A Eslováquia vai a jogo... Mas para quê?

Foi ontem assinado um acordo entre Kiev e Bratislava que, dizem alguns supostos entendidos, marca um começo do caminho para se garantir a independência energética da Ucrânia. Numa cerimónia cheia de sorrisos, flashes, assinaturas, apertos de mão e palavrinhas de circunstância a Naftogaz (Ucrânia) e a Eustream (Eslováquia) selaram o acordo.

O acordo Ucrânia-Eslováquia (novo porta-voz regional da UE?) vem na sequência da crise na Crimeia, dos levantamentos populares de Sloviansk, Kharkiv e Donetsk (para falar dos mais mediatizados) e da "guerrilha de sanções" entre Bruxelas/Washington e Moscovo. A União Europeia sabe que não consegue garantir o normal fornecimento energético da Ucrânia e o acordo de ontem (em princípio!) tenta dar a volta a isso.
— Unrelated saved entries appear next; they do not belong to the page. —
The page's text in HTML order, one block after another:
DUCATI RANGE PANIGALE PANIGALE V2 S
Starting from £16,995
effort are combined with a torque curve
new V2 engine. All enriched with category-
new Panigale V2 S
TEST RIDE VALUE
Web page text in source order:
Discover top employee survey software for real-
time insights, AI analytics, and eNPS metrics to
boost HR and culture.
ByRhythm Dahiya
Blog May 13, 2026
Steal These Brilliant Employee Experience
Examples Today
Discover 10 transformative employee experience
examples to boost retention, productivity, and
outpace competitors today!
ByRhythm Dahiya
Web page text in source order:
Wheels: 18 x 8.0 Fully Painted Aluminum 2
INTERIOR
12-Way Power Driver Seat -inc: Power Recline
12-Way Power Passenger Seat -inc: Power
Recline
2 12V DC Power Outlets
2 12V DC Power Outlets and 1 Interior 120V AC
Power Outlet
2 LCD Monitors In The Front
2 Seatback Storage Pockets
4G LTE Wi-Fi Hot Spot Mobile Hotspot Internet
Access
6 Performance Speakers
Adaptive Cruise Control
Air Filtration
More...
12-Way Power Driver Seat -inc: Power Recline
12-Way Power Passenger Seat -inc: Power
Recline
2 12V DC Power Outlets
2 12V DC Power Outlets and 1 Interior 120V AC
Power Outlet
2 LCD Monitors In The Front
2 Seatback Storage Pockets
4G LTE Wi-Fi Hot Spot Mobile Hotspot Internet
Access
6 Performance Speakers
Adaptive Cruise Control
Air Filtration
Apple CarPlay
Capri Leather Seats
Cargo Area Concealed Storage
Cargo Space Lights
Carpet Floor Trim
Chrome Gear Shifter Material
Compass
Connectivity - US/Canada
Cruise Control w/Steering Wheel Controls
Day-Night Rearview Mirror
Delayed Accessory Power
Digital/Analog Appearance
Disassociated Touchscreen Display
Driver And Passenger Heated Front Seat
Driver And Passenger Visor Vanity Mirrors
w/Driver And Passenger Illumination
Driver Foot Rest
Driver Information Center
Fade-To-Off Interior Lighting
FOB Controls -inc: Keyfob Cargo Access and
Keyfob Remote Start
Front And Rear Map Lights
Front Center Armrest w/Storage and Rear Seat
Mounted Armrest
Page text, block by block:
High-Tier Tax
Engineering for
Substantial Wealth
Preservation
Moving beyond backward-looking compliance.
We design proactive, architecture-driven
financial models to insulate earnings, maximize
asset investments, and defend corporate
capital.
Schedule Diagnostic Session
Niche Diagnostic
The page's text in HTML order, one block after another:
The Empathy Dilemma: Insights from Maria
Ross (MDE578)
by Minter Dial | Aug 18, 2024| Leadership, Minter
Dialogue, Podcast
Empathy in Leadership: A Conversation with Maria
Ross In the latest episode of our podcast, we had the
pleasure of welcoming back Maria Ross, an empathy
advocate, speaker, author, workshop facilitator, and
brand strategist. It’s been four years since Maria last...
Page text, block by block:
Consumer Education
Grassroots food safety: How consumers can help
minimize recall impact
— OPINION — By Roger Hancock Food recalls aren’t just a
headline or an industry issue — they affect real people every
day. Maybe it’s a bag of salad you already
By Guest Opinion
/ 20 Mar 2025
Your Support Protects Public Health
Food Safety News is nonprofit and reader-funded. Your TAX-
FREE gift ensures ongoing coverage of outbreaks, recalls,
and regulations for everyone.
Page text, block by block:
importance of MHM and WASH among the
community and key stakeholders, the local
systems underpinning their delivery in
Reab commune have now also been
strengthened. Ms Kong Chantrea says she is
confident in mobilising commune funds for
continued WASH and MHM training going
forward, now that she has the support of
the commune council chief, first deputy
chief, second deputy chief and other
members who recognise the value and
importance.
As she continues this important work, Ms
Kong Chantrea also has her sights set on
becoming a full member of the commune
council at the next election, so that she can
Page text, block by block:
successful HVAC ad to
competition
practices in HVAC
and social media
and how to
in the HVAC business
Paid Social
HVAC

A verificar-se uma autonomização da Ucrânia em relação aos recursos energéticos da Rússia, por via do acordo com a Eslováquia, poderíamos vir a assistir a um empoderamento do pequeno estado eslovaco, que suplantaria (e muito) a importância da França na gestão da actual crise. O acordo poderia ser lido como uma jogada de mestre da Eslováquia para ganhar algum protagonismo ao nível euro-regional. Poderia...

Há contudo um pequeno problema nisto tudo; uma questão que tem que ser feita. De onde vem o gás que a Eslováquia (e possivelmente a Hungria e a Polónia, numa segunda fase) quer revender à Ucrânia? Vem da Rússia. Portanto, a Ucrânia quer autonomizar-se do gás russo, comprando aos eslovacos (em revenda) gás que vem da Rússia.
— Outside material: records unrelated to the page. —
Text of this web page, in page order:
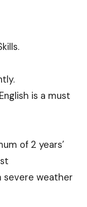
is a must
of 2 years’
severe weather
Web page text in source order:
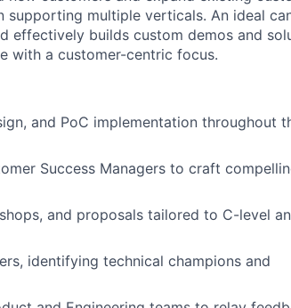
multiple verticals. An ideal
effectively builds custom demos and
with a customer-centric focus.
and PoC implementation throughout
Success Managers to craft
and proposals tailored to C-level
identifying technical champions and
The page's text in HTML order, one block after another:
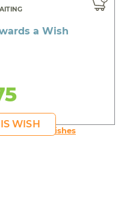
a Wish
WISH
person's Wishes
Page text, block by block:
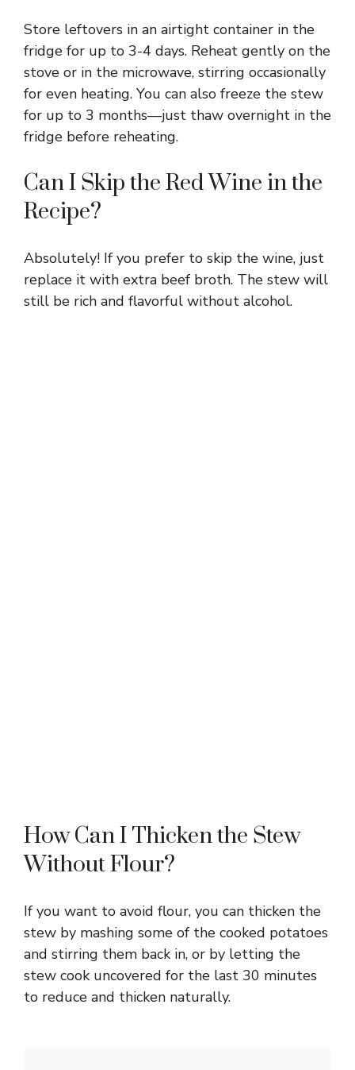
Store leftovers in an airtight container in the
fridge for up to 3-4 days. Reheat gently on the
stove or in the microwave, stirring occasionally
for even heating. You can also freeze the stew
for up to 3 months—just thaw overnight in the
fridge before reheating.
Can I Skip the Red Wine in the
Recipe?
Absolutely! If you prefer to skip the wine, just
replace it with extra beef broth. The stew will
still be rich and flavorful without alcohol.
How Can I Thicken the Stew
Without Flour?
If you want to avoid flour, you can thicken the
stew by mashing some of the cooked potatoes
and stirring them back in, or by letting the
stew cook uncovered for the last 30 minutes
to reduce and thicken naturally.
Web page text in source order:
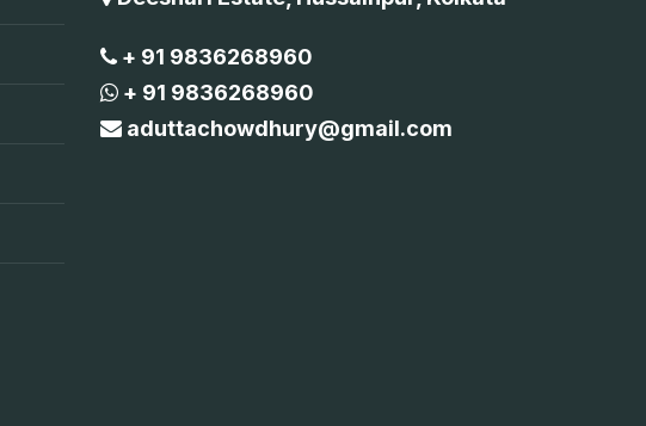
+ 91 9836268960
+ 91 9836268960
aduttachowdhury@gmail.com
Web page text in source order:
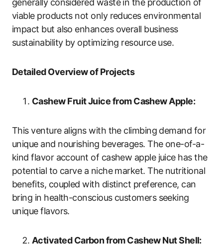
generally considered waste in the production of
viable products not only reduces environmental
impact but also enhances overall business
sustainability by optimizing resource use.
Detailed Overview of Projects
Cashew Fruit Juice from Cashew Apple:
This venture aligns with the climbing demand for
unique and nourishing beverages. The one-of-a-
kind flavor account of cashew apple juice has the
potential to carve a niche market. The nutritional
benefits, coupled with distinct preference, can
bring in health-conscious customers seeking
unique flavors.
Activated Carbon from Cashew Nut Shell:
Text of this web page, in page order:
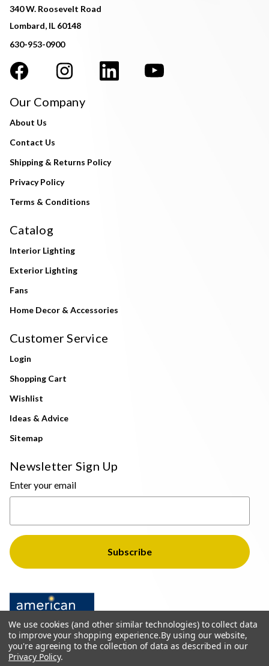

Mais ainda, o tal acordo que os media tentaram mostrar quase como histórico (retórica mediática de uma nova Guerra Fria?) é na verdade um acordo para início de negociações. Até porque a aprovação final do acesso da Ucrânia ao tal gás revendido pela Eslováquia depende da Rússia. A mesma Rússia à qual a Ucrânia procura "fugir" com este acordo.

A Eslováquia, que num acto de boa vontade, ou de pressão por parte de Bruxelas, abre agora negociações com a Ucrânia terá que ter cuidado no processo negocial. Cuidado porque a Rússia tem poder de veto sobre projectos desta natureza. Cuidado porque a Eslováquia entra em águas turvas, do ponto de vista legal (já o disse o Comissário Europeu para a Energia). Cuidado porque a Rússia pode sempre deixar de vender gás à Eslováquia e depois nem para revenda (à Ucrânia), nem para consumo próprio.
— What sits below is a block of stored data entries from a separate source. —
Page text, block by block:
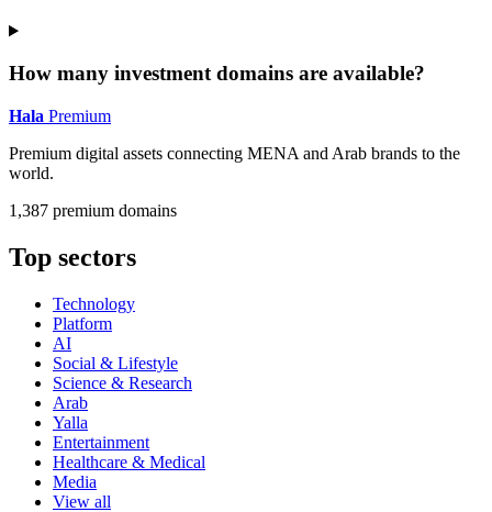
How many investment domains are available?
Hala Premium
Premium digital assets connecting MENA and Arab brands to the
world.
1,387 premium domains
Top sectors
Technology
Platform
AI
Social & Lifestyle
Science & Research
Arab
Yalla
Entertainment
Healthcare & Medical
Media
View all
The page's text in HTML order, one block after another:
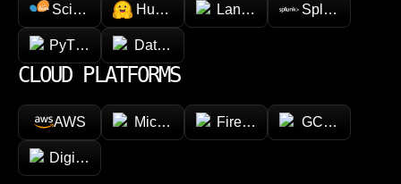
Scikit-learn Hugging faceLangChain Splunk
PyTorch Databricks
CLOUD PLATFORMS
AWS Microsoft AzureFirebase GCP (Google
DigitalOcean
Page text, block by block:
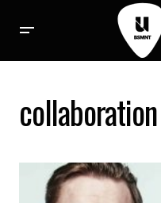
collaboration
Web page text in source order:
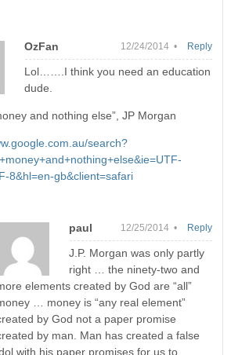
OzFan 12/24/2014 •
Lol…….I think you need an education
dude.
and nothing else”, JP Morgan
search?
8&hl=en-gb&client=safari
Reply
paul 12/25/2014 •
J.P. Morgan was only partly
right … the ninety-two and
elements created by God are “all”
… money is “any real element”
by God not a paper promise
by man. Man has created a false
with his paper promises for us to
Reply
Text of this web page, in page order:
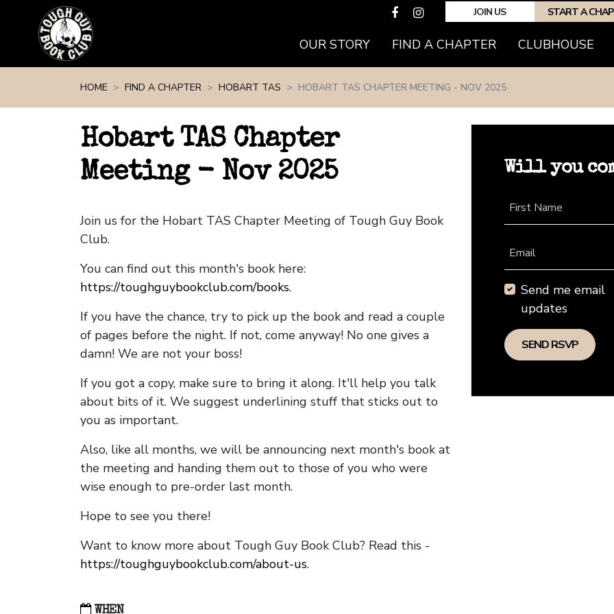
JOIN US START A
OUR STORY FIND A CHAPTER(CURRENT)
CLUBHOUSE
HOME FIND A CHAPTER HOBART TAS HOBART TAS CHAPTER MEETING - NOV 2025
Hobart TAS Chapter
Meeting - Nov 2025
Join us for the Hobart TAS Chapter Meeting of Tough Guy Book
Club.
You can find out this month's book here:
https://toughguybookclub.com/books.
If you have the chance, try to pick up the book and read a couple
of pages before the night. If not, come anyway! No one gives a
damn! We are not your boss!
If you got a copy, make sure to bring it along. It'll help you talk
about bits of it. We suggest underlining stuff that sticks out to
you as important.
Also, like all months, we will be announcing next month's book at
the meeting and handing them out to those of you who were
wise enough to pre-order last month.
Hope to see you there!
Want to know more about Tough Guy Book Club? Read this -
https://toughguybookclub.com/about-us.
WHEN
Will you
First Name
Email
Send me email
updates
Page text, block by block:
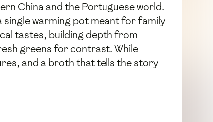
China and the Portuguese world.
warming pot meant for family
tastes, building depth from
greens for contrast. While
and a broth that tells the story
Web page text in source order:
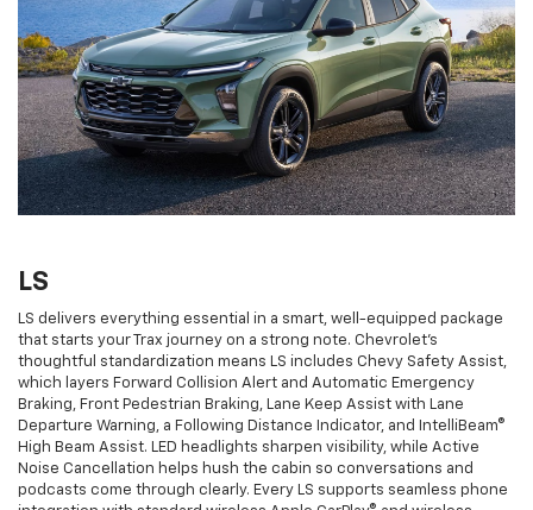
LS
LS delivers everything essential in a smart, well-equipped package
that starts your Trax journey on a strong note. Chevrolet’s
thoughtful standardization means LS includes Chevy Safety Assist,
which layers Forward Collision Alert and Automatic Emergency
Braking, Front Pedestrian Braking, Lane Keep Assist with Lane
Departure Warning, a Following Distance Indicator, and IntelliBeam®
High Beam Assist. LED headlights sharpen visibility, while Active
Noise Cancellation helps hush the cabin so conversations and
podcasts come through clearly. Every LS supports seamless phone
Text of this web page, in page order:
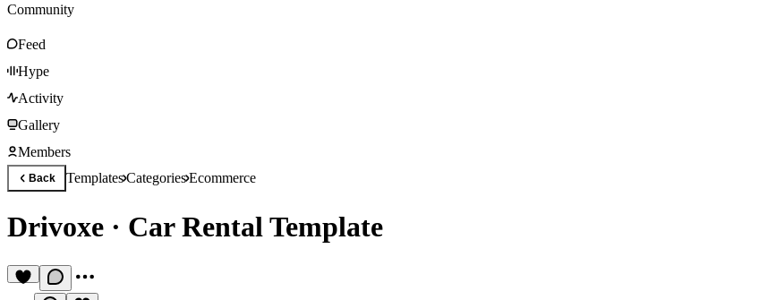
Community
Feed
Hype
Activity
Gallery
Members
Back TemplatesCategoriesEcommerce
Drivoxe · Car Rental Template
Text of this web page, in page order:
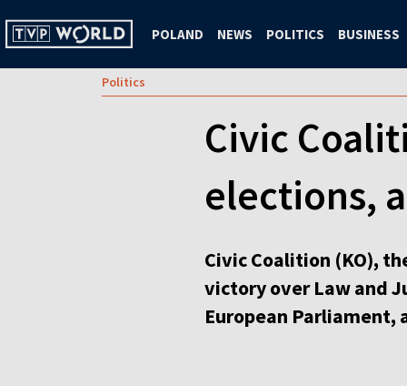
POLAND NEWS POLITICS BUSINESS
Politics
Civic
elections,
Civic Coalition (KO),
victory over Law and
European Parliament,
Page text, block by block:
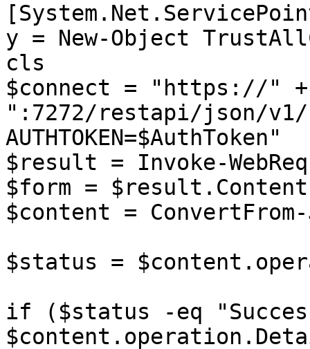
y = New-Object
cls
$connect = "https://" +
":7272/restapi/json/v1/
AUTHTOKEN=$AuthToken"
$result = Invoke-
$form = $result.Content
$content =
$status =
if ($status -eq
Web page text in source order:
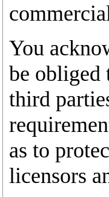
You
be obliged
third
as to
licensors
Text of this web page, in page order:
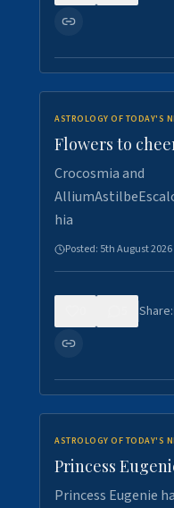
ASTROLOGY OF TODAY'S
Flowers to
Crocosmia and
hia
Posted: 5th August 2026
Share:
ASTROLOGY OF TODAY'S
Princess
Princess Eugenie

O acordo de ontem mostra, uma vez mais, o uso daquilo a que chamei de Summer Soft Power, ou diplomacia manipulativa de Verão. A União Europeia tem mantido um elevado nível de assertividade retórica na questão da Ucrânia porque, de momento, a mesma Ucrânia não precisa do gás russo para se aquecer. A UE tem jogado com Washington, mas parece ter esquecido que Washington está longe e tem autonomia de recursos energéticos.

Algo diz ao Fidalgo que quando chegar o Inverno (com temperaturas que vão facilmente aos -15ºC/-20ºC) a mesma União Europeia poderá não conseguir ser tão assertiva. Quando chegar o Inverno Bruxelas terá que passar de uma diplomacia confrontacional a uma diplomacia mais diplomática, passo o pleonasmo. Resta saber se na altura Moscovo, fustigada por vagas de sanções (muitas delas pouco sérias!), ainda estará disposta para negociar.